**Task description**
What is needed is a word-for-word copy of the lines below from the one with "STANDARDS (6, 533, 68, 546)" through the one with "(TYPE Void [Macro]", both included, with every picture left out.
[[ Records for the exercise, beginning ]]
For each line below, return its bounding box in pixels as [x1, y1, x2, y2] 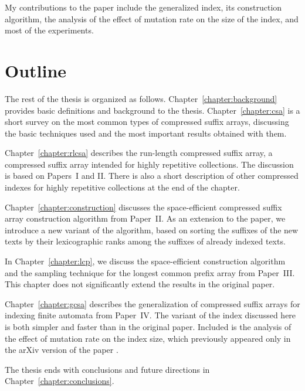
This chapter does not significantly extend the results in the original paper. [5, 278, 275, 290]
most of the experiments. [5, 24, 94, 36]
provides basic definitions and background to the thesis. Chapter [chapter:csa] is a [5, 104, 300, 116]
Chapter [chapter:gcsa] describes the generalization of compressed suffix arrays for [5, 297, 300, 310]
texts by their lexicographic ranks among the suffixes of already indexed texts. [5, 235, 286, 247]
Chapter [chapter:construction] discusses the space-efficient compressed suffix [5, 200, 282, 213]
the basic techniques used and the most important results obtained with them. [5, 127, 287, 139]
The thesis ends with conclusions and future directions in [5, 363, 210, 375]
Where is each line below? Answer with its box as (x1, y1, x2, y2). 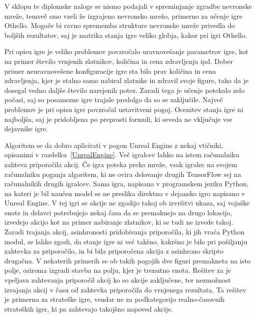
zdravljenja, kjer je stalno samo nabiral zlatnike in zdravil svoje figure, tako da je (4, 75, 249, 86)
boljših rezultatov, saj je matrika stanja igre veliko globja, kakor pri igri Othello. (4, 29, 247, 40)
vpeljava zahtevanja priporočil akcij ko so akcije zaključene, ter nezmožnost (4, 275, 231, 285)
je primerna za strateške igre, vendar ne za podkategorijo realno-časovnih (4, 294, 225, 304)
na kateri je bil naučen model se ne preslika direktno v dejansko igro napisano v (4, 188, 245, 198)
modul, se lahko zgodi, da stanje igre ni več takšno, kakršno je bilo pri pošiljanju (4, 236, 248, 246)
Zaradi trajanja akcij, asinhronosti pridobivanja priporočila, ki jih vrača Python (4, 227, 245, 237)
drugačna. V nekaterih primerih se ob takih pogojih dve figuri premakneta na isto (4, 255, 251, 265)
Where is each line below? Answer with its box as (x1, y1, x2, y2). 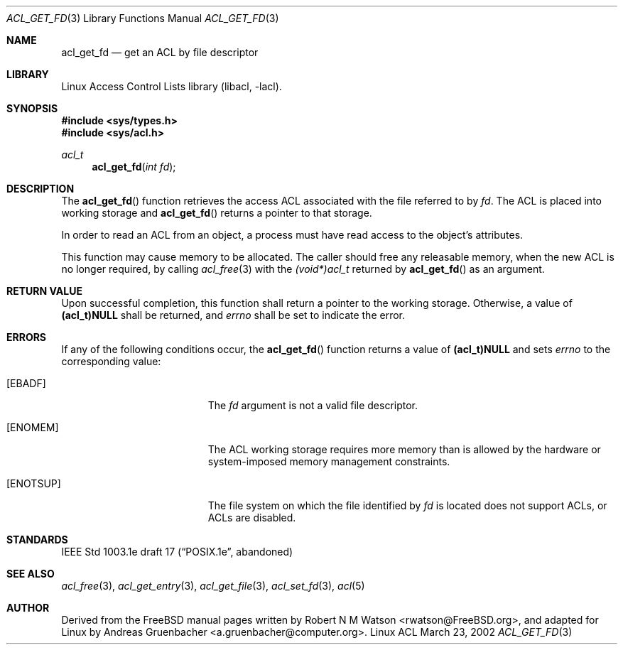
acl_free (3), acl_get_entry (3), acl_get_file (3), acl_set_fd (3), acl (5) (61, 580, 365, 592)
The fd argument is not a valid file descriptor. (207, 399, 418, 411)
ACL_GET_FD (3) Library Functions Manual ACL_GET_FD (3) (6, 12, 279, 24)
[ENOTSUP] (6, 477, 61, 489)
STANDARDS (6, 533, 68, 546)
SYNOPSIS (6, 102, 58, 114)
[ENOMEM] (6, 421, 59, 433)
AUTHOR (6, 602, 50, 614)
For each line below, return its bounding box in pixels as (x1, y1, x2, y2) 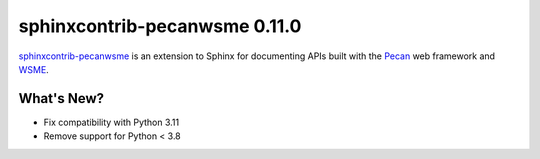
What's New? (18, 90, 105, 107)
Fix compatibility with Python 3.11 (43, 116, 180, 128)
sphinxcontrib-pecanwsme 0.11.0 (18, 15, 302, 37)
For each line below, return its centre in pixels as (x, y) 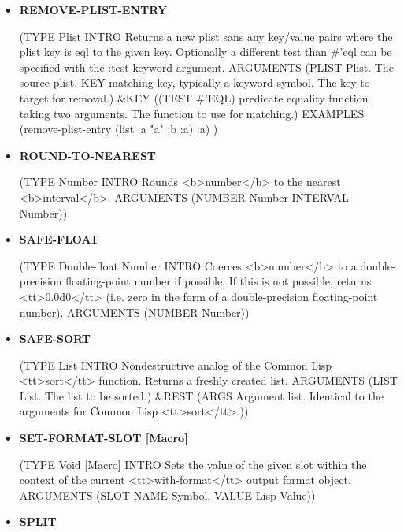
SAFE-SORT (55, 339)
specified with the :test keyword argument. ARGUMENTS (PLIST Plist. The (206, 67)
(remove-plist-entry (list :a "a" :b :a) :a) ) (119, 129)
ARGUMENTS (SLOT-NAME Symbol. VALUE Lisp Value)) (167, 495)
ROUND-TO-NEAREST (88, 155)
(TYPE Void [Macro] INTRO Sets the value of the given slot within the (193, 464)
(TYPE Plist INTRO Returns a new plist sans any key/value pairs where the (206, 36)
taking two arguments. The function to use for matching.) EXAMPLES (192, 113)
[[ Records for the exercise, end ]]
**Exercise result**
STANDARDS (6, 533, 68, 546)
SYNOPSIS (6, 102, 58, 114)
[ENOMEM] (6, 421, 59, 433)
AUTHOR (6, 602, 50, 614)
For each line below, return its bounding box in pixels as (x1, y1, x2, y2) 
What's New? (18, 90, 105, 107)
Fix compatibility with Python 3.11 (43, 116, 180, 128)
sphinxcontrib-pecanwsme 0.11.0 (18, 15, 302, 37)
For each line below, return its centre in pixels as (x, y) 
SAFE-SORT (55, 339)
specified with the :test keyword argument. ARGUMENTS (PLIST Plist. The (206, 67)
(remove-plist-entry (list :a "a" :b :a) :a) ) (119, 129)
ARGUMENTS (SLOT-NAME Symbol. VALUE Lisp Value)) (167, 495)
ROUND-TO-NEAREST (88, 155)
(TYPE Void [Macro] INTRO Sets the value of the given slot within the (193, 464)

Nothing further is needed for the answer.